Supplied material START

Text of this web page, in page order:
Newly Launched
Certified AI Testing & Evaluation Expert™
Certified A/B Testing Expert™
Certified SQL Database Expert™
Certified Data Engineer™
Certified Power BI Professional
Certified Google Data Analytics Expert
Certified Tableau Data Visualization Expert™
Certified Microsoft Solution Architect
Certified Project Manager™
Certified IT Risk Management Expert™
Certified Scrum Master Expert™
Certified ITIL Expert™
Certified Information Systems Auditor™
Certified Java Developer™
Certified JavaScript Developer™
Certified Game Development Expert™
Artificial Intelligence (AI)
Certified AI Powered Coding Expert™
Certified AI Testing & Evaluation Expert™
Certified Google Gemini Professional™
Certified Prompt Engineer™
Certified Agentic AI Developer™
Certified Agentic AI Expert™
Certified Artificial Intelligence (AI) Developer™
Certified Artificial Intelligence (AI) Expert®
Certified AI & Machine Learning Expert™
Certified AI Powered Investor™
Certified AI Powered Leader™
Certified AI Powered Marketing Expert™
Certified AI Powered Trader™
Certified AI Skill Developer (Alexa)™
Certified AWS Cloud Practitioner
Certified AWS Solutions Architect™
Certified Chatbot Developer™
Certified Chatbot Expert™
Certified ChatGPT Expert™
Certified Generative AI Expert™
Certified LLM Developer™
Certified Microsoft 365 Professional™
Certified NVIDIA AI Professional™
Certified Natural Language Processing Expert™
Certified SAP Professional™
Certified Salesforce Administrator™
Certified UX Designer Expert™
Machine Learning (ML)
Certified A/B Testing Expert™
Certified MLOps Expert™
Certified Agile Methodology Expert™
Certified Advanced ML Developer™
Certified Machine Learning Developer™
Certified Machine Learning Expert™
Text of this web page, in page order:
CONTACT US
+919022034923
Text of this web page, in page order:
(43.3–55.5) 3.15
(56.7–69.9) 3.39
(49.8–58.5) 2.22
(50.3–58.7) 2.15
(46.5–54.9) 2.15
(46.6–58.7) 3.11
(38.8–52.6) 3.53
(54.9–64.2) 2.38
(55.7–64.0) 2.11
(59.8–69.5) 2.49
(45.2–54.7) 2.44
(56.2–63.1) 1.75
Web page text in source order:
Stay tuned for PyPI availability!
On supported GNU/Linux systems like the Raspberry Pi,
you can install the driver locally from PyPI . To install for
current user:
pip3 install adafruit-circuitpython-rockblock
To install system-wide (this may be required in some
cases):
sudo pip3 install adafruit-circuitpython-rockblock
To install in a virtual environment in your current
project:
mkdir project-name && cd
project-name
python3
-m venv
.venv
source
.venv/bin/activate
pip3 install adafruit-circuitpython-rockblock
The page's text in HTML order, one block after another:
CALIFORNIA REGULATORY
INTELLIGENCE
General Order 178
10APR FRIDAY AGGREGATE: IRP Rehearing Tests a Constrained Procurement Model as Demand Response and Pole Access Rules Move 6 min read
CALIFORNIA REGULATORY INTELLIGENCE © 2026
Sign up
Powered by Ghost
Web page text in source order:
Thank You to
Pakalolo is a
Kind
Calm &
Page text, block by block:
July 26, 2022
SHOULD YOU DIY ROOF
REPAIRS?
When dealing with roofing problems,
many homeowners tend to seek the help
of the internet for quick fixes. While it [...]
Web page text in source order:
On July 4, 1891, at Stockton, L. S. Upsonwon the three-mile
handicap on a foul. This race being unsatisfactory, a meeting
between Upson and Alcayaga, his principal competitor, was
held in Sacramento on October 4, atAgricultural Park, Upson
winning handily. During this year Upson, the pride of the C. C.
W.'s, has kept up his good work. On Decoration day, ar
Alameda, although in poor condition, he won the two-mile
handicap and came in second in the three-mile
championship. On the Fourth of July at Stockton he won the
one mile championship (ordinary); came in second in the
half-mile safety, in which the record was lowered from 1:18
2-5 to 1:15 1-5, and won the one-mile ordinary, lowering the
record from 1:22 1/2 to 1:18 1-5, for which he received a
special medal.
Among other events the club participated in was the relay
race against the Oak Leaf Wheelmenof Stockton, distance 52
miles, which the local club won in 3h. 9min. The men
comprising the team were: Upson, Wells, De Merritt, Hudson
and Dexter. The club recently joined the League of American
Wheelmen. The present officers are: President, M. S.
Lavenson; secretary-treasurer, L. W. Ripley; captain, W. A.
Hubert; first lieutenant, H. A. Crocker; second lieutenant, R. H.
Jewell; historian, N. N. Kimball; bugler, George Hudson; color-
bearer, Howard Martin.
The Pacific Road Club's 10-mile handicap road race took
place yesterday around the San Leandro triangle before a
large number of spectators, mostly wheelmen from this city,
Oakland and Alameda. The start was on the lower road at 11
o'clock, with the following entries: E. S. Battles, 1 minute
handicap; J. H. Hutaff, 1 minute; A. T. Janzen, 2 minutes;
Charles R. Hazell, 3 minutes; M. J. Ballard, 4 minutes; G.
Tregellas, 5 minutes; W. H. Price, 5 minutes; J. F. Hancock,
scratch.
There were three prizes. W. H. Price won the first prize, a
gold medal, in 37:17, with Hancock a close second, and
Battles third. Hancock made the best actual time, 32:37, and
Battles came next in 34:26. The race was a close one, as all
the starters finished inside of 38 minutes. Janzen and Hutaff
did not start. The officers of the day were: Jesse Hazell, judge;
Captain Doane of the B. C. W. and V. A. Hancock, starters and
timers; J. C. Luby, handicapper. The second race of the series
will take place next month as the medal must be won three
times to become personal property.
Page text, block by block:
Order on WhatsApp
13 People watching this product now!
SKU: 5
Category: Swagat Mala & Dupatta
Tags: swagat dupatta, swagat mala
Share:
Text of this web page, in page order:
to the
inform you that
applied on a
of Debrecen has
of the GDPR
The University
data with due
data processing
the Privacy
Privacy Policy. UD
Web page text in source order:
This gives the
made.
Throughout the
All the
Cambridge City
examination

Supplied material END

[Problem to work on]: Give back the entries above precisely as they appear.

[Task response]:
Text of this web page, in page order:
Newly Launched
Certified AI Testing & Evaluation Expert™
Certified A/B Testing Expert™
Certified SQL Database Expert™
Certified Data Engineer™
Certified Power BI Professional
Certified Google Data Analytics Expert
Certified Tableau Data Visualization Expert™
Certified Microsoft Solution Architect
Certified Project Manager™
Certified IT Risk Management Expert™
Certified Scrum Master Expert™
Certified ITIL Expert™
Certified Information Systems Auditor™
Certified Java Developer™
Certified JavaScript Developer™
Certified Game Development Expert™
Artificial Intelligence (AI)
Certified AI Powered Coding Expert™
Certified AI Testing & Evaluation Expert™
Certified Google Gemini Professional™
Certified Prompt Engineer™
Certified Agentic AI Developer™
Certified Agentic AI Expert™
Certified Artificial Intelligence (AI) Developer™
Certified Artificial Intelligence (AI) Expert®
Certified AI & Machine Learning Expert™
Certified AI Powered Investor™
Certified AI Powered Leader™
Certified AI Powered Marketing Expert™
Certified AI Powered Trader™
Certified AI Skill Developer (Alexa)™
Certified AWS Cloud Practitioner
Certified AWS Solutions Architect™
Certified Chatbot Developer™
Certified Chatbot Expert™
Certified ChatGPT Expert™
Certified Generative AI Expert™
Certified LLM Developer™
Certified Microsoft 365 Professional™
Certified NVIDIA AI Professional™
Certified Natural Language Processing Expert™
Certified SAP Professional™
Certified Salesforce Administrator™
Certified UX Designer Expert™
Machine Learning (ML)
Certified A/B Testing Expert™
Certified MLOps Expert™
Certified Agile Methodology Expert™
Certified Advanced ML Developer™
Certified Machine Learning Developer™
Certified Machine Learning Expert™
Text of this web page, in page order:
CONTACT US
+919022034923
Text of this web page, in page order:
(43.3–55.5) 3.15
(56.7–69.9) 3.39
(49.8–58.5) 2.22
(50.3–58.7) 2.15
(46.5–54.9) 2.15
(46.6–58.7) 3.11
(38.8–52.6) 3.53
(54.9–64.2) 2.38
(55.7–64.0) 2.11
(59.8–69.5) 2.49
(45.2–54.7) 2.44
(56.2–63.1) 1.75
Web page text in source order:
Stay tuned for PyPI availability!
On supported GNU/Linux systems like the Raspberry Pi,
you can install the driver locally from PyPI . To install for
current user:
pip3 install adafruit-circuitpython-rockblock
To install system-wide (this may be required in some
cases):
sudo pip3 install adafruit-circuitpython-rockblock
To install in a virtual environment in your current
project:
mkdir project-name && cd
project-name
python3
-m venv
.venv
source
.venv/bin/activate
pip3 install adafruit-circuitpython-rockblock
The page's text in HTML order, one block after another:
CALIFORNIA REGULATORY
INTELLIGENCE
General Order 178
10APR FRIDAY AGGREGATE: IRP Rehearing Tests a Constrained Procurement Model as Demand Response and Pole Access Rules Move 6 min read
CALIFORNIA REGULATORY INTELLIGENCE © 2026
Sign up
Powered by Ghost
Web page text in source order:
Thank You to
Pakalolo is a
Kind
Calm &
Page text, block by block:
July 26, 2022
SHOULD YOU DIY ROOF
REPAIRS?
When dealing with roofing problems,
many homeowners tend to seek the help
of the internet for quick fixes. While it [...]
Web page text in source order:
On July 4, 1891, at Stockton, L. S. Upsonwon the three-mile
handicap on a foul. This race being unsatisfactory, a meeting
between Upson and Alcayaga, his principal competitor, was
held in Sacramento on October 4, atAgricultural Park, Upson
winning handily. During this year Upson, the pride of the C. C.
W.'s, has kept up his good work. On Decoration day, ar
Alameda, although in poor condition, he won the two-mile
handicap and came in second in the three-mile
championship. On the Fourth of July at Stockton he won the
one mile championship (ordinary); came in second in the
half-mile safety, in which the record was lowered from 1:18
2-5 to 1:15 1-5, and won the one-mile ordinary, lowering the
record from 1:22 1/2 to 1:18 1-5, for which he received a
special medal.
Among other events the club participated in was the relay
race against the Oak Leaf Wheelmenof Stockton, distance 52
miles, which the local club won in 3h. 9min. The men
comprising the team were: Upson, Wells, De Merritt, Hudson
and Dexter. The club recently joined the League of American
Wheelmen. The present officers are: President, M. S.
Lavenson; secretary-treasurer, L. W. Ripley; captain, W. A.
Hubert; first lieutenant, H. A. Crocker; second lieutenant, R. H.
Jewell; historian, N. N. Kimball; bugler, George Hudson; color-
bearer, Howard Martin.
The Pacific Road Club's 10-mile handicap road race took
place yesterday around the San Leandro triangle before a
large number of spectators, mostly wheelmen from this city,
Oakland and Alameda. The start was on the lower road at 11
o'clock, with the following entries: E. S. Battles, 1 minute
handicap; J. H. Hutaff, 1 minute; A. T. Janzen, 2 minutes;
Charles R. Hazell, 3 minutes; M. J. Ballard, 4 minutes; G.
Tregellas, 5 minutes; W. H. Price, 5 minutes; J. F. Hancock,
scratch.
There were three prizes. W. H. Price won the first prize, a
gold medal, in 37:17, with Hancock a close second, and
Battles third. Hancock made the best actual time, 32:37, and
Battles came next in 34:26. The race was a close one, as all
the starters finished inside of 38 minutes. Janzen and Hutaff
did not start. The officers of the day were: Jesse Hazell, judge;
Captain Doane of the B. C. W. and V. A. Hancock, starters and
timers; J. C. Luby, handicapper. The second race of the series
will take place next month as the medal must be won three
times to become personal property.
Page text, block by block:
Order on WhatsApp
13 People watching this product now!
SKU: 5
Category: Swagat Mala & Dupatta
Tags: swagat dupatta, swagat mala
Share:
Text of this web page, in page order:
to the
inform you that
applied on a
of Debrecen has
of the GDPR
The University
data with due
data processing
the Privacy
Privacy Policy. UD
Web page text in source order:
This gives the
made.
Throughout the
All the
Cambridge City
examination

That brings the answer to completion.